PEM-Zone: Revidierte Ursprungsregeln anwendbar

Am 19.12.2024 ist die Decision No 2/2024 of the Joint Committee of the Regional Convention on Pan-Euro-Mediterranean preferential rules of origin veröffentlicht worden. Damit ist u.a. die parallele Anwendung der „alten Regeln“ neben den „Revised Rules“, wie in unserem Newsletter Nr. 33/2024 beschrieben, grds. ermöglicht.

Wie erwartet, sind einige Veröffentlichungen erfolgt, um die gewünschte erneute Übergangsphase hinsichtlich der parallelen Anwendung neuer und alter Regeln zu ermöglichen. Eine neue Matrix verrät, welche Länder derzeit welche Regelwerke anwenden.

Über die nunmehr im Amtsblatt (C/2024/7561 vom 31.12.2024) veröffentlichte Matrix kann der jeweilige Anwendungsstand der Freihandelsabkommen und der Kumulierungsmöglichkeiten anhand der Kennzeichnung „CR“ / „C“ / „R“ ab dem 01.01.2025 identifiziert werden.

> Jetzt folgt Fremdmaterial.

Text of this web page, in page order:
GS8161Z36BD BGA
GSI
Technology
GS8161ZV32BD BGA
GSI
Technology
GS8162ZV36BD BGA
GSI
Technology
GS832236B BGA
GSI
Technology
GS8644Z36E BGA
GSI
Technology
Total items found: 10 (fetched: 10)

Es ist zu erwarten, dass diese Matrix in den kommenden Wochen regelmäßig auf den jeweils neuesten Stand des Ratifizierungsprozesses der einzelnen PEM-Mitglieder aktualisiert wird.

Für Lieferantenerklärungen wurde seitens der Europäischen Kommission angekündigt, die gesetzliche Grundlage in der UZK-DVO entsprechend anzupassen. Den Wirtschaftsbeteiligten wird bis zur Anpassung der Rechtsgrundlage empfohlen, in sinngemäßer Anwendung der Übergangsregeln zum RÜ auch auf Lieferantenerklärungen für Waren, welche den Ursprung nach den Übergangsregeln erlangt haben, den Vermerk „REVISED RULES“ anzubringen.

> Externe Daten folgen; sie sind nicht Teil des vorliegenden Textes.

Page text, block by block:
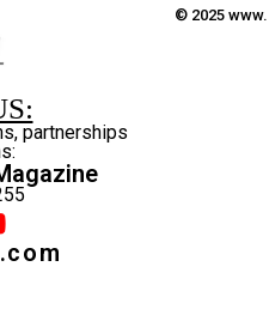
partnerships
© 2025
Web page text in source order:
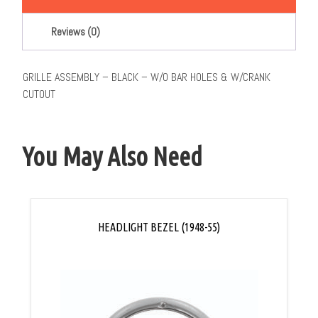
Reviews (0)
GRILLE ASSEMBLY – BLACK – W/O BAR HOLES & W/CRANK
CUTOUT
You May Also Need
HEADLIGHT BEZEL (1948-55)

Die deutsche Zollverwaltung geht in ihrer Fachmeldung vom 23.12.2024 auf weitere Einzelheiten, u.a. zur Kumulierung, zu den Lieferantenerklärungen und zur parallelen Anwendung der Abkommen ein.

Auf der Webseite der Europäischen Kommission ist neben der Decision No 2/24 zudem die Guidance zu den Übergangsregeln veröffentlicht.

Ab dem 1. Januar 2026 sollen nur noch die Regeln des revidierten PEM-Übereinkommens ("Revised Rules") Anwendung finden. Sämtliche Übergangsregeln sollen dann entsprechend nicht mehr anwendbar sein. Vertragsparteien, die bis Ende 2025 keinen dynamischen Verweis auf das PEM-Übereinkommen in ihre Freihandelsabkommen aufgenommen haben, werden von der Kumulierung ausgeschlossen.

Die Schweizer Zollverwaltung hat am 30.12.2024 ebenfalls die Information für Wirtschaftsbeteiligte aktualisiert. Diese gilt nicht unmittelbar für das Zollgebiet der EU, lässt aber ebenfalls weitere Rückschlüsse auf die Vorgehensweise der EU zu.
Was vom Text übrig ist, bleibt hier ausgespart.